Inevitably, Sheen is brilliant as Whitly, combining the face of a Blue Peter presenter with the mind of the Yorkshire Ripper – a self-regarding, intelligent, predatory sociopath, that quality of human empathy disturbingly absent. At one point, Whitly’s young son asks Daddy, by then in prison, why he killed “all those people”. A nervous laugh, then a deceptively disarming response: “I’m not sure I know the answer, or even if there is one.” For some reason, I’m reminded that Sheen played Tony Blair a few years ago.

The shock is that the young son turns out to be our floundering ex-FBI agent, Malcolm Bright (Tom Payne). Indeed, Malcolm is the very reason why he got caught. When he was six, little Malcolm accidentally discovered a cadaver trussed up in the pantry, oven-ready you might say. Precociously cool and morally responsible, though improbably so, he called the cops and shopped his old man. Malcom grew up, changed his surname and broke with his father. He is still suffering from PTSD, narcissistic tendencies, night terrors and tremors. Malcolm is also annoyingly, self-consciously clever at a crime scene, in a sort of Benedict-Cumberbatch-as-Sherlock way. Payne is very much at ease in Malcolm’s jittery skin, a more obviously unnerving personality than The Surgeon. I’m ashamed to say I prefer his dad, and Whitly/Sheen does steal the show.

Malcom has to stop a copy-cat serial killer emulating some of The Surgeon’s crimes. Who better for Malcolm to turn to than his dad, who he’s not seen for a decade – hence the return of the “prodigal” son.

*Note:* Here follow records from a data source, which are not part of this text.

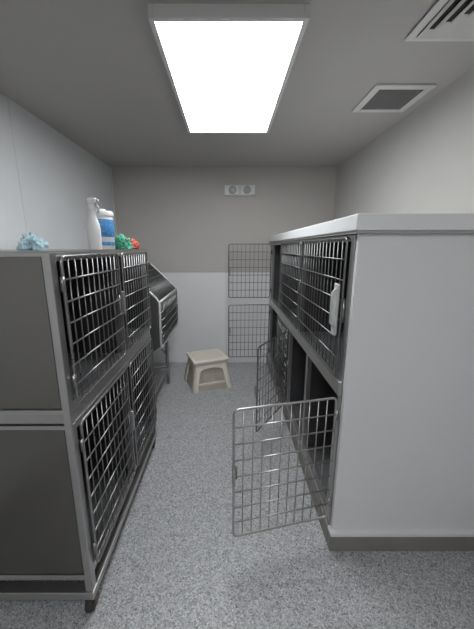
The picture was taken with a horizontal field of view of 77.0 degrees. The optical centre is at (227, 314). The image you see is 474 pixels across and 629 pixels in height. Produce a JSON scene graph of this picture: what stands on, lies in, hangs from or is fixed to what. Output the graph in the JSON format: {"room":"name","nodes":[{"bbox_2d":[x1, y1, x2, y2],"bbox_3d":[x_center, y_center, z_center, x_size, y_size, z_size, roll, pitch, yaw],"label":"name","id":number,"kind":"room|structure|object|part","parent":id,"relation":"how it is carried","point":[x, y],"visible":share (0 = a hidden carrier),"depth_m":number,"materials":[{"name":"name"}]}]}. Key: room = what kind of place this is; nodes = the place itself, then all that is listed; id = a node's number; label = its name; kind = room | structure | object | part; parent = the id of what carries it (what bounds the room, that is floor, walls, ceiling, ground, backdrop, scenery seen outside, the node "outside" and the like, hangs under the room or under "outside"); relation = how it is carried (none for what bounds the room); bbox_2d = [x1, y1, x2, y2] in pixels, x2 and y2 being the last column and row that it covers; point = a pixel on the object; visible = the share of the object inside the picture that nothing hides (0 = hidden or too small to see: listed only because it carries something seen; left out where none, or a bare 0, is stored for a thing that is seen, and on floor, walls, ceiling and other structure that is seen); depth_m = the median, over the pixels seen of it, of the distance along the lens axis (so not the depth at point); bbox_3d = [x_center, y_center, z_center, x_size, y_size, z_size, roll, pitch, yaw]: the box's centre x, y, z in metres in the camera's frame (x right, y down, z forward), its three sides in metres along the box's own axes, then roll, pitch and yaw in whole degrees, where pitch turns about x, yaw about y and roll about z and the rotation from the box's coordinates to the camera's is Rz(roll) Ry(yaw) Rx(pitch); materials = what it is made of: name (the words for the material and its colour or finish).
{"room":"veterinary clinic","nodes":[
{"label":"veterinary clinic","id":0,"kind":"room"},
{"bbox_2d":[0,92,114,248],"bbox_3d":[-1.435,0.117,0.846,0.100,2.440,6.000,0,13,0],"label":"wall","id":1,"kind":"structure","parent":0,"point":[57,174],"depth_m":2.25,"materials":[{"name":"white paint"}]},
{"bbox_2d":[7,97,98,233],"bbox_3d":[-1.383,-0.175,2.144,0.004,2.435,2.460,0,13,0],"label":"trim","id":2,"kind":"structure","parent":1,"relation":"attached to","point":[8,99],"depth_m":1.97,"materials":[{"name":"white plastic"}]},
{"bbox_2d":[111,167,336,270],"bbox_3d":[-0.050,-0.554,3.822,2.870,2.440,0.100,0,13,0],"label":"wall","id":3,"kind":"structure","parent":0,"point":[183,219],"depth_m":3.61,"materials":[{"name":"beige paint"}]},
{"bbox_2d":[110,167,116,235],"bbox_3d":[-1.377,-1.137,3.631,0.016,1.211,0.016,0,13,0],"label":"trim","id":4,"kind":"structure","parent":3,"relation":"attached to","point":[110,167],"depth_m":3.57,"materials":[{"name":"white plastic"}]},
{"bbox_2d":[153,272,269,361],"bbox_3d":[-0.050,0.056,3.905,2.666,1.215,0.006,0,13,0],"label":"wainscot panel","id":5,"kind":"object","parent":3,"relation":"attached to","point":[203,300],"visible":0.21,"depth_m":3.90,"materials":[{"name":"white plastic"}]},
{"bbox_2d":[160,271,269,271],"bbox_3d":[-0.050,-0.540,3.768,2.666,0.012,0.010,0,13,0],"label":"trim","id":6,"kind":"structure","parent":3,"relation":"attached to","point":[160,271],"depth_m":3.76,"materials":[{"name":"grey"}]},
{"bbox_2d":[224,185,255,195],"bbox_3d":[0.140,-1.469,3.521,0.370,0.118,0.082,0,13,0],"label":"emergency light","id":7,"kind":"object","parent":3,"relation":"attached to","point":[229,190],"visible":1,"depth_m":3.51,"materials":[{"name":"white plastic"}]},
{"bbox_3d":[0.140,-1.469,3.516,0.040,0.080,0.005,0,13,0],"label":"test panel","id":8,"kind":"part","parent":7,"relation":"part of","materials":[{"name":"white plastic"}]},
{"bbox_2d":[0,362,473,628],"bbox_3d":[-0.050,1.356,1.126,2.870,0.100,6.200,0,13,0],"label":"floor","id":9,"kind":"structure","parent":0,"point":[176,561],"depth_m":1.49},
{"bbox_2d":[0,249,156,612],"bbox_3d":[-0.917,0.416,1.637,0.765,1.508,1.135,0,13,0],"label":"cage","id":10,"kind":"object","parent":9,"relation":"on","point":[78,409],"visible":1,"depth_m":1.18,"materials":[{"name":"metal"}]},
{"bbox_2d":[16,232,48,249],"bbox_3d":[-0.776,-0.292,1.181,0.092,0.072,0.143,0,13,0],"label":"crumpled cloth","id":11,"kind":"object","parent":10,"relation":"on","point":[30,241],"visible":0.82,"depth_m":1.15,"materials":[{"name":"blue fabric"}]},
{"bbox_3d":[-0.928,-0.317,1.474,0.743,0.006,1.113,0,13,0],"label":"panel","id":12,"kind":"part","parent":10,"relation":"part of","materials":[{"name":"metal"}]},
{"bbox_3d":[-0.930,0.252,1.602,0.740,0.043,1.107,0,13,0],"label":"spacer rail","id":13,"kind":"part","parent":10,"relation":"part of","materials":[{"name":"metal"}]},
{"bbox_3d":[-0.926,1.038,1.774,0.748,0.035,1.125,0,13,0],"label":"frame","id":14,"kind":"part","parent":10,"relation":"part of","materials":[{"name":"metal"}]},
{"bbox_3d":[-0.547,0.012,1.277,0.016,0.536,0.535,0,13,0],"label":"door","id":15,"kind":"part","parent":10,"relation":"part of","materials":[{"name":"metal"}]},
{"bbox_2d":[87,198,101,249],"bbox_3d":[-0.605,-0.405,1.339,0.058,0.224,0.058,12,18,44],"label":"spray bottle","id":16,"kind":"object","parent":10,"relation":"on","point":[93,226],"visible":1,"depth_m":1.32,"materials":[{"name":"white plastic"}]},
{"bbox_2d":[95,209,114,249],"bbox_3d":[-0.612,-0.414,1.454,0.110,0.191,0.110,0,13,0],"label":"wipes canister","id":17,"kind":"object","parent":10,"relation":"on","point":[105,218],"visible":0.64,"depth_m":1.42,"materials":[{"name":"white plastic"}]},
{"bbox_3d":[-0.612,-0.490,1.437,0.110,0.036,0.110,0,13,0],"label":"lid","id":18,"kind":"part","parent":17,"relation":"part of","materials":[{"name":"white plastic"}]},
{"bbox_3d":[-0.547,0.668,1.425,0.016,0.671,0.535,0,13,0],"label":"door","id":19,"kind":"part","parent":10,"relation":"part of","materials":[{"name":"metal"}]},
{"bbox_2d":[115,234,132,248],"bbox_3d":[-0.600,-0.409,1.670,0.109,0.087,0.100,5,14,20],"label":"crumpled cloth","id":20,"kind":"object","parent":10,"relation":"on","point":[121,242],"visible":0.89,"depth_m":1.65,"materials":[{"name":"green fabric"}]},
{"bbox_3d":[-0.544,-0.062,1.548,0.018,0.120,0.026,0,13,0],"label":"latch plate","id":21,"kind":"part","parent":10,"relation":"part of","materials":[{"name":"metal"}]},
{"bbox_3d":[-0.544,0.602,1.698,0.018,0.120,0.026,0,13,0],"label":"latch plate","id":22,"kind":"part","parent":10,"relation":"part of","materials":[{"name":"metal"}]},
{"bbox_2d":[131,238,139,248],"bbox_3d":[-0.595,-0.431,1.807,0.122,0.068,0.122,-9,15,-34],"label":"crumpled cloth","id":23,"kind":"object","parent":10,"relation":"on","point":[135,244],"visible":0.25,"depth_m":1.79,"materials":[{"name":"red fabric"}]},
{"bbox_3d":[-0.547,-0.110,1.819,0.016,0.536,0.500,0,13,0],"label":"door","id":24,"kind":"part","parent":10,"relation":"part of","materials":[{"name":"metal"}]},
{"bbox_3d":[-0.547,0.546,1.967,0.016,0.671,0.500,0,13,0],"label":"door","id":25,"kind":"part","parent":10,"relation":"part of","materials":[{"name":"metal"}]},
{"bbox_2d":[148,262,177,393],"bbox_3d":[-0.948,0.186,2.902,0.805,1.399,0.832,0,13,0],"label":"cage","id":26,"kind":"object","parent":9,"relation":"on","point":[163,293],"visible":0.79,"depth_m":2.92,"materials":[{"name":"metal"}]},
{"bbox_2d":[184,349,232,393],"bbox_3d":[-0.235,0.619,3.389,0.464,0.343,0.400,-5,14,-20],"label":"step stool","id":27,"kind":"object","parent":9,"relation":"on","point":[206,370],"visible":1,"depth_m":3.26,"materials":[{"name":"beige plastic"}]},
{"bbox_3d":[-0.419,0.650,3.324,0.070,0.310,0.400,-5,14,-20],"label":"leg panel","id":28,"kind":"part","parent":27,"relation":"part of","materials":[{"name":"beige plastic"}]},
{"bbox_3d":[-0.235,0.472,3.356,0.400,0.036,0.340,-5,14,-20],"label":"seat","id":29,"kind":"part","parent":27,"relation":"part of","materials":[{"name":"beige plastic"}]},
{"bbox_3d":[-0.175,0.669,3.241,0.464,0.310,0.068,-5,14,-20],"label":"leg panel","id":30,"kind":"part","parent":27,"relation":"part of","materials":[{"name":"beige plastic"}]},
{"bbox_2d":[267,213,473,550],"bbox_3d":[0.891,0.130,2.588,0.782,1.648,2.583,0,13,0],"label":"enclosure","id":31,"kind":"object","parent":9,"relation":"on","point":[404,479],"visible":0.85,"depth_m":1.35,"materials":[{"name":"plastic"}]},
{"bbox_2d":[228,234,356,536],"bbox_3d":[0.607,0.130,2.478,1.207,1.447,2.466,0,13,0],"label":"cage","id":32,"kind":"object","parent":31,"relation":"on","point":[311,280],"visible":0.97,"depth_m":2.06,"materials":[{"name":"metal"}]},
{"bbox_3d":[0.264,0.209,3.713,0.520,0.681,0.016,-1,13,-3],"label":"door","id":33,"kind":"part","parent":32,"relation":"part of","materials":[{"name":"metal"}]},
{"bbox_3d":[0.263,-0.516,3.555,0.520,0.644,0.016,0,13,-2],"label":"door","id":34,"kind":"part","parent":32,"relation":"part of","materials":[{"name":"metal"}]},
{"bbox_3d":[0.363,0.509,2.383,0.016,0.681,0.549,8,15,33],"label":"door","id":35,"kind":"part","parent":32,"relation":"part of","materials":[{"name":"metal"}]},
{"bbox_3d":[0.512,0.395,2.889,0.016,0.681,0.565,0,13,0],"label":"door","id":36,"kind":"part","parent":32,"relation":"part of","materials":[{"name":"metal"}]},
{"bbox_3d":[0.271,0.728,1.412,0.514,0.681,0.016,-3,13,-13],"label":"door","id":37,"kind":"part","parent":32,"relation":"part of","materials":[{"name":"metal"}]},
{"bbox_3d":[0.512,-0.287,2.543,0.016,0.644,0.820,0,13,0],"label":"door","id":38,"kind":"part","parent":32,"relation":"part of","materials":[{"name":"metal"}]},
{"bbox_3d":[0.531,0.087,2.525,0.042,0.070,2.352,0,13,0],"label":"rail","id":39,"kind":"part","parent":32,"relation":"part of","materials":[{"name":"metal"}]},
{"bbox_3d":[0.537,0.118,2.532,0.030,1.447,2.356,0,13,0],"label":"frame","id":40,"kind":"part","parent":32,"relation":"part of","materials":[{"name":"metal"}]},
{"bbox_3d":[0.512,-0.103,1.726,0.016,0.644,0.795,0,13,0],"label":"door","id":41,"kind":"part","parent":32,"relation":"part of","materials":[{"name":"metal"}]},
{"bbox_3d":[0.482,-0.031,1.367,0.028,0.188,0.012,0,13,0],"label":"latch handle","id":42,"kind":"part","parent":32,"relation":"part of","materials":[{"name":"silver metal"}]},
{"bbox_3d":[0.497,-0.024,1.379,0.014,0.240,0.050,0,13,0],"label":"latch plate","id":43,"kind":"part","parent":32,"relation":"part of","materials":[{"name":"silver metal"}]},
{"bbox_3d":[0.894,-0.607,2.426,0.776,0.010,2.576,0,13,0],"label":"edge trim","id":44,"kind":"part","parent":31,"relation":"part of","materials":[{"name":"white metal"}]},
{"bbox_2d":[269,213,473,241],"bbox_3d":[0.891,-0.643,2.414,0.782,0.064,2.583,0,13,0],"label":"countertop","id":45,"kind":"structure","parent":31,"relation":"on","point":[360,221],"depth_m":1.16,"materials":[{"name":"laminate"}]},
{"bbox_3d":[0.904,0.389,1.367,0.755,1.470,0.027,0,13,0],"label":"panel","id":46,"kind":"part","parent":31,"relation":"part of","materials":[{"name":"white laminate"}]},
{"bbox_2d":[0,0,473,166],"bbox_3d":[-0.050,-1.122,0.567,2.870,0.100,6.200,0,13,0],"label":"ceiling","id":47,"kind":"structure","parent":0,"point":[94,72],"depth_m":1.65,"materials":[{"name":"paint"}]},
{"bbox_2d":[147,3,309,132],"bbox_3d":[0.003,-1.310,1.742,0.630,0.050,1.205,0,13,0],"label":"frame","id":48,"kind":"object","parent":47,"relation":"attached to","point":[157,12],"visible":0.78,"depth_m":1.16,"materials":[{"name":"white metal"}]},
{"bbox_2d":[155,22,301,131],"bbox_3d":[0.003,-1.292,1.746,0.586,0.007,1.161,0,13,0],"label":"diffuser","id":49,"kind":"object","parent":48,"relation":"attached to","point":[228,76],"visible":1,"depth_m":1.49,"materials":[{"name":"white plastic"}]},
{"bbox_2d":[352,84,436,111],"bbox_3d":[1.028,-1.362,1.887,0.353,0.011,0.350,0,13,0],"label":"ceiling vent","id":50,"kind":"object","parent":47,"relation":"attached to","point":[382,97],"depth_m":1.85,"materials":[{"name":"white metal"}]},
{"bbox_2d":[404,0,473,40],"bbox_3d":[1.035,-1.182,1.112,0.480,0.022,0.480,0,13,0],"label":"ceiling vent","id":51,"kind":"object","parent":47,"relation":"in","point":[447,20],"visible":1,"depth_m":1.24,"materials":[{"name":"white metal"}]},
{"bbox_2d":[333,67,473,219],"bbox_3d":[1.335,0.117,0.846,0.100,2.440,6.000,0,13,0],"label":"wall","id":52,"kind":"structure","parent":0,"point":[424,163],"depth_m":1.98,"materials":[{"name":"paint"}]}
]}

It transpires that this new killer was once a patient of The Surgeon, and into BDSM. Could it be, Malcolm asks his father, that he had cunningly set the new killer up, in an elaborate ploy to regain contact with his son? Martin would know that Malcolm would seek his help. Martin denies it, but makes Malcom a flattering offer: “Watching you in action has been exhilarating. There’s so much more I can teach you about murder. Maybe we could solve a few together...”

Psychopath and Son, crime busters, are in business, then. It is ludicrous, but there’s sufficient sadism, psychobabble and Sheen to keep you distracted from the odd confusing plotline. Serial killing is a messy game, after all.